From the listing that follows, reproduce only the lines from the one holding "Where would you" through the one holding "besonders, da es", both included, with no pictures.

--- ENTRIES SUPPLIED ---
┄┄┄┄┄┄┄┄┄┄┄┄┄┄┄┄┄┄┄┄
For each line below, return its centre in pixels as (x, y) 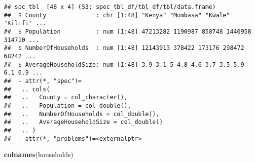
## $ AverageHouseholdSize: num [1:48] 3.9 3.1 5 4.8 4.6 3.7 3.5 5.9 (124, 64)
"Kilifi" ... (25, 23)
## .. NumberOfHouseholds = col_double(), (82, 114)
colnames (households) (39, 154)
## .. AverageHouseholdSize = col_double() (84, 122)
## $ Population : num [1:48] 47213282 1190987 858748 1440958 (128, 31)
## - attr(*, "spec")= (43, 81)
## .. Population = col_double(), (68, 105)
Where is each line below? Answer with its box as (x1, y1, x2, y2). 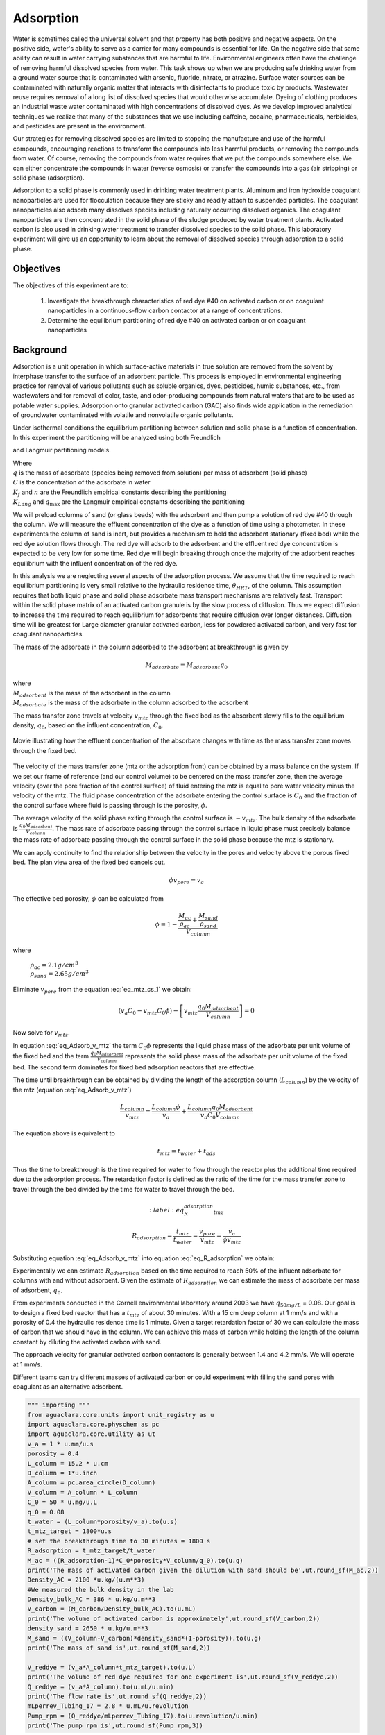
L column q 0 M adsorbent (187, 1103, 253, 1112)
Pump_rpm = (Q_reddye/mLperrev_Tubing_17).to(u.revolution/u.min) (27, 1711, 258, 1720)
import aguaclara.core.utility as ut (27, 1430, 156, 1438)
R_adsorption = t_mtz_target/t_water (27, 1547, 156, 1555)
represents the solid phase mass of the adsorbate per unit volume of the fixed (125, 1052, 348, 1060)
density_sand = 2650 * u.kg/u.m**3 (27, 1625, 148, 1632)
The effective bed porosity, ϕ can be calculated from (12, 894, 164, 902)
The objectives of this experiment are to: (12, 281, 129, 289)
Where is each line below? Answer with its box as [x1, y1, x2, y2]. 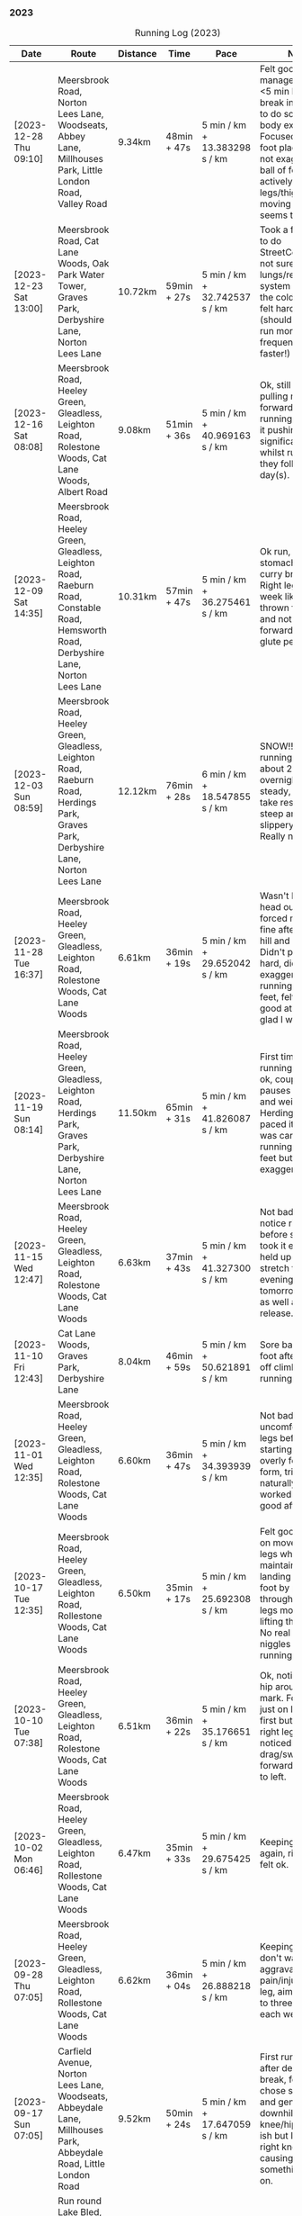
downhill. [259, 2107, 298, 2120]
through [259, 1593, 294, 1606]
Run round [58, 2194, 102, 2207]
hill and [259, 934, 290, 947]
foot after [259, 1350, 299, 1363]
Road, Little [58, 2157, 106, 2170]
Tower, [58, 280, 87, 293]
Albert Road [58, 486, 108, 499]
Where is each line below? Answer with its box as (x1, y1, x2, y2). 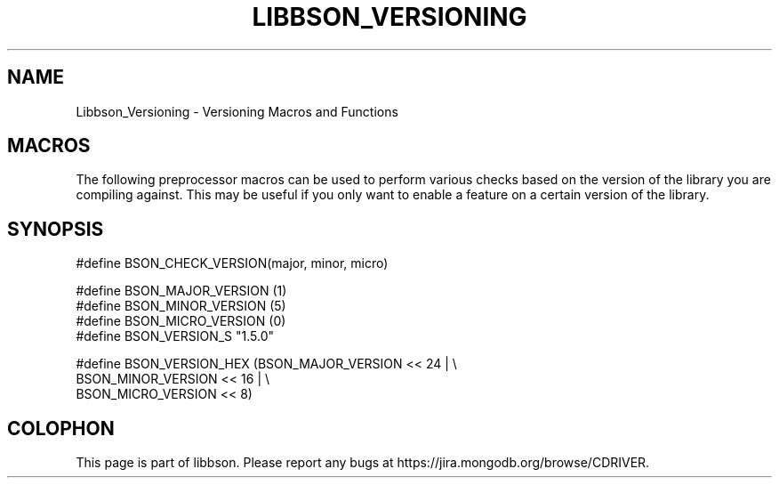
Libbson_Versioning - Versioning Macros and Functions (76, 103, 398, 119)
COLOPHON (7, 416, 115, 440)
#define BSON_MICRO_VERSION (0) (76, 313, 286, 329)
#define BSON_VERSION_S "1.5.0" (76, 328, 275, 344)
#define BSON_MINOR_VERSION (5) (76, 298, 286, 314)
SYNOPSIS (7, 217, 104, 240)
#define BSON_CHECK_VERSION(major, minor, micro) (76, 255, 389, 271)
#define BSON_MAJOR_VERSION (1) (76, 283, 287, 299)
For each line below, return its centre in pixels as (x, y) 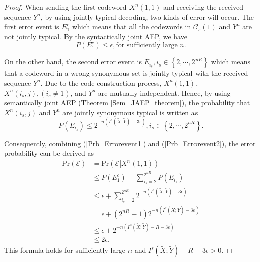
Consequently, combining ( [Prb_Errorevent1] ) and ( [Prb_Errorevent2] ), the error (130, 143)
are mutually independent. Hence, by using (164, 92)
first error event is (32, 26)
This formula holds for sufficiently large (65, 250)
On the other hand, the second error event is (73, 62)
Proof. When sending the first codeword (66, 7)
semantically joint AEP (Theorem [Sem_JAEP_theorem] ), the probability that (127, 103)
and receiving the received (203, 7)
┄┄┄┄┄┄┄┄┄┄┄┄┄┄┄┄┄┄┄┄
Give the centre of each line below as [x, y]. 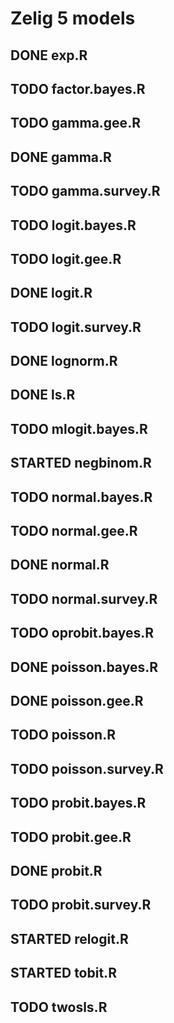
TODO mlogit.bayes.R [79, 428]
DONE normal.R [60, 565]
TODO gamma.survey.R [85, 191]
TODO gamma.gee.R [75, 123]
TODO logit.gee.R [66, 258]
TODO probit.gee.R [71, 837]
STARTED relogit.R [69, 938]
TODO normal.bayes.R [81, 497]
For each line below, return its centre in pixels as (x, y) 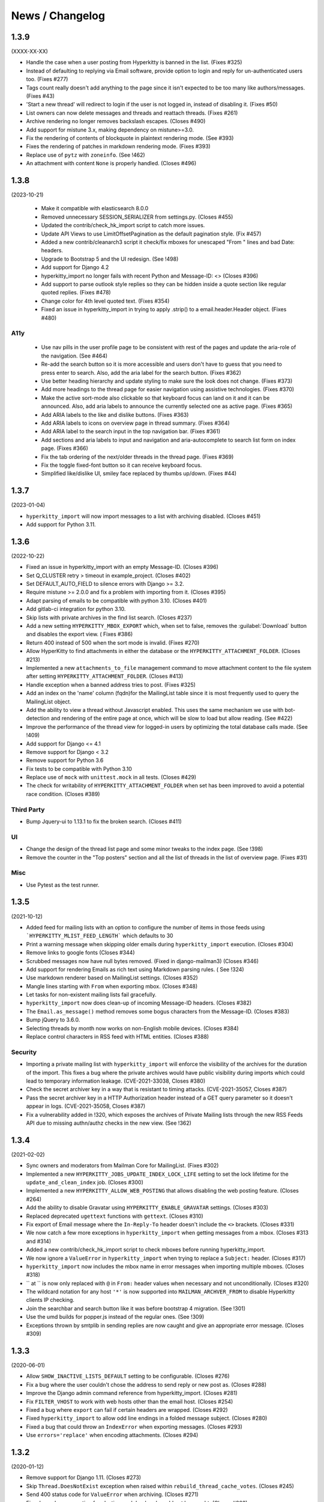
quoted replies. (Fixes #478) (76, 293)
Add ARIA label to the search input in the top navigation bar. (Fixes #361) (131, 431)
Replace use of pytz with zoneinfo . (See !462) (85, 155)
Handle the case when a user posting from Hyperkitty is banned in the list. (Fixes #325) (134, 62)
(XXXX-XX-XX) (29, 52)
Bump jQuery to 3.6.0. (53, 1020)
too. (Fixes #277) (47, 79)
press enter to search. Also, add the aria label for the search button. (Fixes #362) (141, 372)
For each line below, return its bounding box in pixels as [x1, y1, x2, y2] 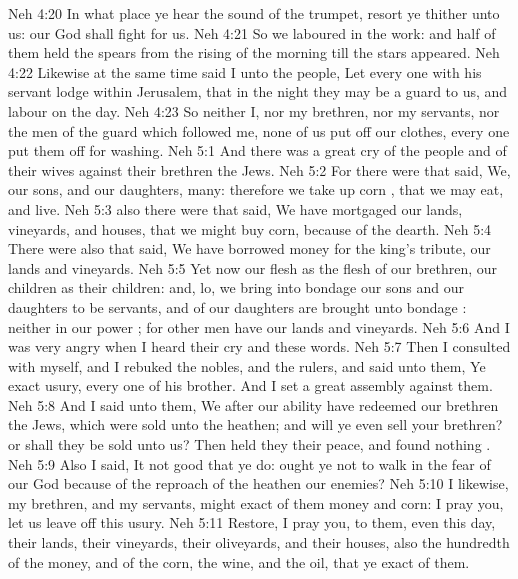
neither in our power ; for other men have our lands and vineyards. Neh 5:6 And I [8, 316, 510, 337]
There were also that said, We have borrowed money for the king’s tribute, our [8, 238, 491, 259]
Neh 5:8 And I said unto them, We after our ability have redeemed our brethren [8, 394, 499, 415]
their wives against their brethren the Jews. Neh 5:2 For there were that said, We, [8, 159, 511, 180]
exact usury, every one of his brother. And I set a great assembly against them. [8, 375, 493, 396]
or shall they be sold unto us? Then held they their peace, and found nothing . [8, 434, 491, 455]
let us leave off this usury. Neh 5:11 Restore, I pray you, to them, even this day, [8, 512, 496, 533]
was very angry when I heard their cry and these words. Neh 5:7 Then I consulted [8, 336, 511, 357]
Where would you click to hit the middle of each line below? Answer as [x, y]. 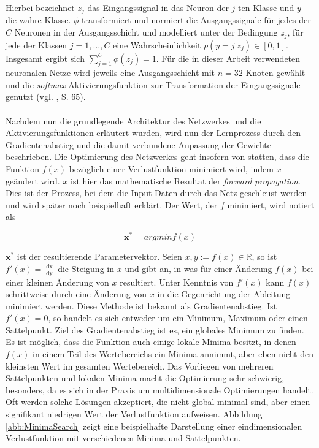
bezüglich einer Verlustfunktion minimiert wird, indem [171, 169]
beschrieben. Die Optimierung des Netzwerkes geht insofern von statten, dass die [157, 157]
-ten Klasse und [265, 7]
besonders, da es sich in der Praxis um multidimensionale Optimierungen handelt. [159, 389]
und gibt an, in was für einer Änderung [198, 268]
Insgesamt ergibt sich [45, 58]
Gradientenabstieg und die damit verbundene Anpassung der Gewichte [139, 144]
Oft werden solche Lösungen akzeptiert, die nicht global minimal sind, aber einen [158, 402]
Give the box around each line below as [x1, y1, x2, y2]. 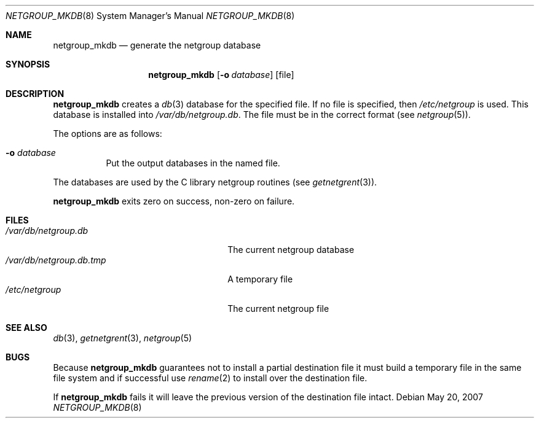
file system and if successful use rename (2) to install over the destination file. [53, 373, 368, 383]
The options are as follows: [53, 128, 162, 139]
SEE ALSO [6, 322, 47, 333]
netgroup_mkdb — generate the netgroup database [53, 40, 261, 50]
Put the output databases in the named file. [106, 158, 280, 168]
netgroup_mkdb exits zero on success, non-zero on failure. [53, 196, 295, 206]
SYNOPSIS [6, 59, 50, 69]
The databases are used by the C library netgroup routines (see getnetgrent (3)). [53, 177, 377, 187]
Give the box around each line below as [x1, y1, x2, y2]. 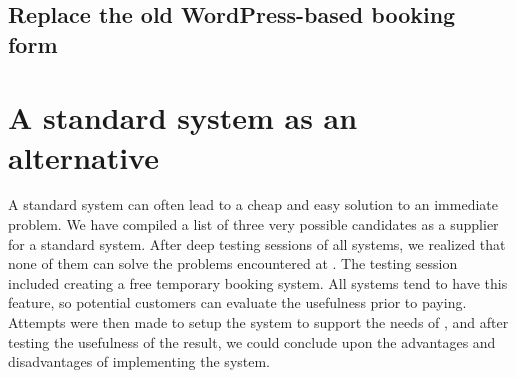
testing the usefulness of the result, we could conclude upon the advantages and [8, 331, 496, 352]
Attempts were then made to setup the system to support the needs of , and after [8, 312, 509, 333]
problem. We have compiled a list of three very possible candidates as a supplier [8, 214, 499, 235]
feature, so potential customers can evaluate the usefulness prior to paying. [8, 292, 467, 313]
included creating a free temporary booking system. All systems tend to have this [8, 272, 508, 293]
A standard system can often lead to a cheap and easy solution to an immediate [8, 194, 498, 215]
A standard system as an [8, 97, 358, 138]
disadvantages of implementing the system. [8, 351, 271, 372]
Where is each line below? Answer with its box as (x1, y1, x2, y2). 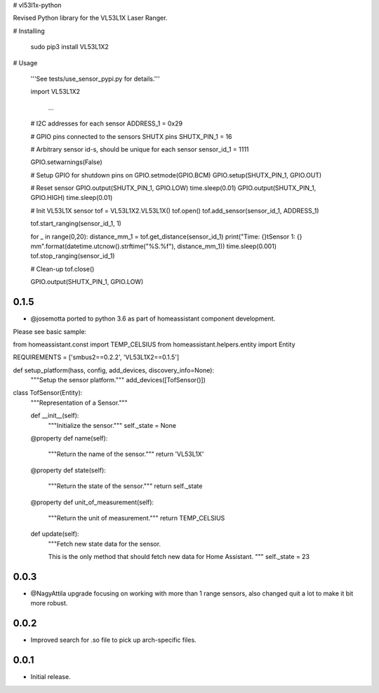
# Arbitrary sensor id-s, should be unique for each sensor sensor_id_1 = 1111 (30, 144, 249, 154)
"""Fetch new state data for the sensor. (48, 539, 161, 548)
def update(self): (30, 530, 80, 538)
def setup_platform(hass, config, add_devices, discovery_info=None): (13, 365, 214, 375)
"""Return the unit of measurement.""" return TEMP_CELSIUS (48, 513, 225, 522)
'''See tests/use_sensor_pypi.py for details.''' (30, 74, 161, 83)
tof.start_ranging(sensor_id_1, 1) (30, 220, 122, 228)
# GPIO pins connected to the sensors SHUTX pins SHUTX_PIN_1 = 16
┄┄┄┄┄┄┄┄┄┄┄┄┄┄┄┄┄┄┄┄
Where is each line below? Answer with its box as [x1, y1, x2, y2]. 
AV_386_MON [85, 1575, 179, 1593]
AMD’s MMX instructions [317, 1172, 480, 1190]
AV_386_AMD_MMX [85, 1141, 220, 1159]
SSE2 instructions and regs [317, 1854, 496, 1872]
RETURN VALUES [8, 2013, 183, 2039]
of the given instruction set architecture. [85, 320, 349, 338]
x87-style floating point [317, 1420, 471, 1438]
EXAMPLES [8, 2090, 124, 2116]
┄┄┄┄┄┄┄┄┄┄┄┄┄┄┄┄┄┄┄┄
--- EXERCISE OUTPUT ---
Where would you click to hit the middle of each line below? Answer as [x, y]. 
bezüglich einer Verlustfunktion minimiert wird, indem [171, 169]
beschrieben. Die Optimierung des Netzwerkes geht insofern von statten, dass die [157, 157]
-ten Klasse und [265, 7]
besonders, da es sich in der Praxis um multidimensionale Optimierungen handelt. [159, 389]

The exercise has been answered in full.